Provide the count of lines below where "block" occurs, with no other output.

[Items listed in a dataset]
________________

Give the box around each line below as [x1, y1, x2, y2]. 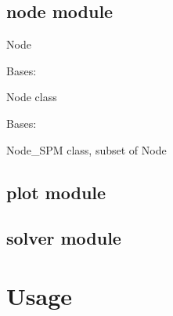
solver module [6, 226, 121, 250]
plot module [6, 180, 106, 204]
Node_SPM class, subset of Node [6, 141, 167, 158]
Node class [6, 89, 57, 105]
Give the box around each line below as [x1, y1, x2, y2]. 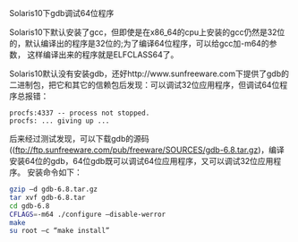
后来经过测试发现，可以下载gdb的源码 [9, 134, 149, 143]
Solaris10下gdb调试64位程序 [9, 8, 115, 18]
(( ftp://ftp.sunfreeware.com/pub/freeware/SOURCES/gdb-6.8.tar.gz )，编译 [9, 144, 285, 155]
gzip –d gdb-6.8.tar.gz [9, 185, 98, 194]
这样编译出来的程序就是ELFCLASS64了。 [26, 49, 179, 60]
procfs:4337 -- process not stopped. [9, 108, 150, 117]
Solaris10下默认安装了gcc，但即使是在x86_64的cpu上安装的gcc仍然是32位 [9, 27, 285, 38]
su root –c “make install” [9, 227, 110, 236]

________________

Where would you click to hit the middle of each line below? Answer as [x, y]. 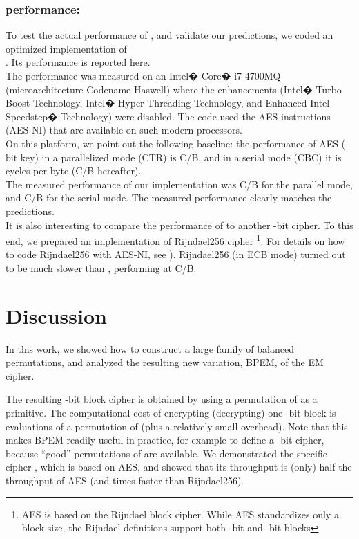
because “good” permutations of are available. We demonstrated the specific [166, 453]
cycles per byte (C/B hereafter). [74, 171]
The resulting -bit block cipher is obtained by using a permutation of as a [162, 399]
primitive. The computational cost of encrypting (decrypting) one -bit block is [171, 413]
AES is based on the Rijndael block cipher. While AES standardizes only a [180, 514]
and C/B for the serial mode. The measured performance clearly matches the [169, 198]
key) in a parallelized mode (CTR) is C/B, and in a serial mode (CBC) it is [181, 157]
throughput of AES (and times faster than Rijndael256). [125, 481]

________________

▸ Response to this task
3